The inception of me starting to chart, it was during Summer Ball because that was the first time he actually called his own pitching, he was a freshman in high school. It was a way for me to facilitate a conversation with a teenage boy and parents know, that is not always easy. Get done with the outing, it’s just a starting point of a conversation, maybe tomorrow or the next day, something like: “Hey, that third inning, when the guy led off, he was really late, it looked like he had a doughnut on the bat and he was fouling it over the third-base dugout, I’m just curious, you came back with two curveballs there, what was your thought process behind that sequence?’’

 

I know from the other side of it as a pitcher that becomes a real conversation. “That sequence there when you went fastball away, fastball away and then you threw a changeup. I know you missed out over the plate, but he looked late on the fastball, what was your thinking there?’’

 

That just takes you into all sorts of ancillary possibilities, tentacles of the conversation. That was the impetus behind it. To get him to start thinking a little bit more about what the heck he is actually doing because that’s all that matters. Because as I taught him the Harvey Dorfman-isms stuff: Your job is to execute a quality pitch. And it’s not about the end process. It’s not about the shutout, it’s not about the no-hitter, it’s not about 15 strikeouts, it’s about making a pitch. 

 

So, all of that came back to what the most tangible aspect of what a pitcher’s job is and then it just became a thing. So, I have this maniacal little book and it is very rudimentary. I have friends who sent me real books that clubs use. No, I don’t want like a digital, perfect thing. It’s my thing. But again, it was to facilitate a conversation with my son. 

 

I did the same thing with my daughter Lindsay in volleyball. I watched and I cheered and I follow my other two daughters, who are into musicals, the theater and art and all that.

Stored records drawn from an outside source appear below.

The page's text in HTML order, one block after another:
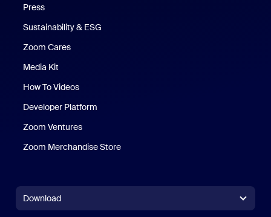
Press
Sustainability & ESG
Zoom Cares
Media Kit
How To Videos
Developer Platform
Zoom Ventures
Zoom Merchandise Store
Download
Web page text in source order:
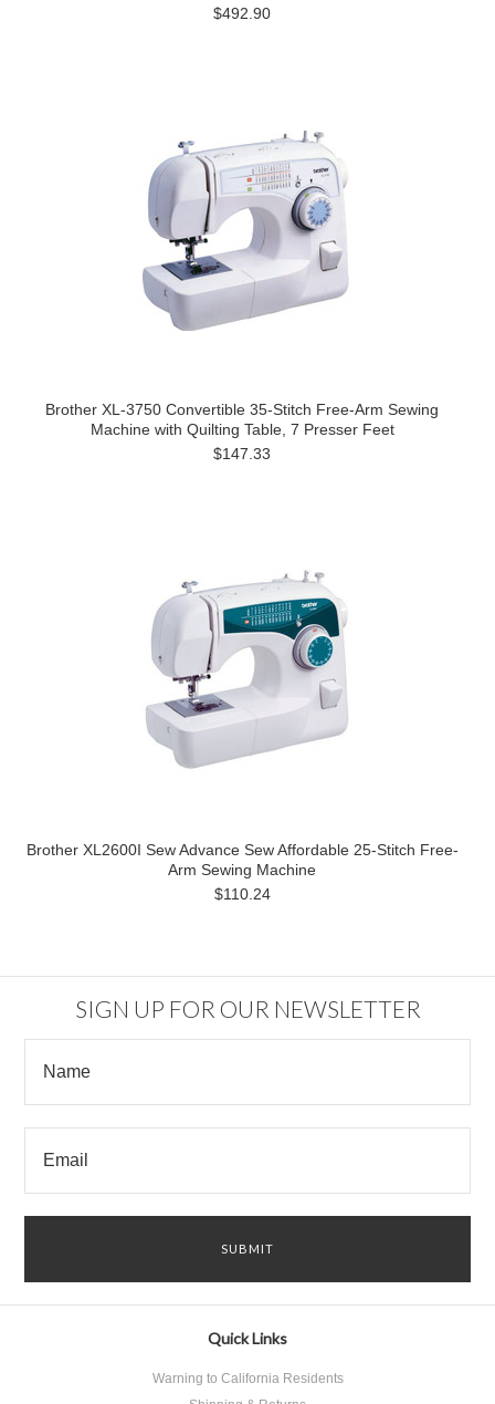
$492.90
Brother XL-3750 Convertible 35-Stitch Free-Arm Sewing
Machine with Quilting Table, 7 Presser Feet
$147.33
Brother XL2600I Sew Advance Sew Affordable 25-Stitch Free-
Arm Sewing Machine
$110.24
SIGN UP FOR OUR NEWSLETTER
Quick Links
Warning to California Residents

It’s a supportive thing. It’s being a father. I don’t know much about music but it’s fun to watch the performances. My oldest daughter probably could have played volleyball at Wake Forest. She broke all the records at Summit High School for kills, slams, and blocks but she was on the club team at Wake and she loved it and I remember to this day, I can say the most exciting sporting event that I watched live was my daughter playing girls volleyball. So exciting. And now with this Vanderbilt baseball team it’s been so much fun. 

 

Next step is the College World Series.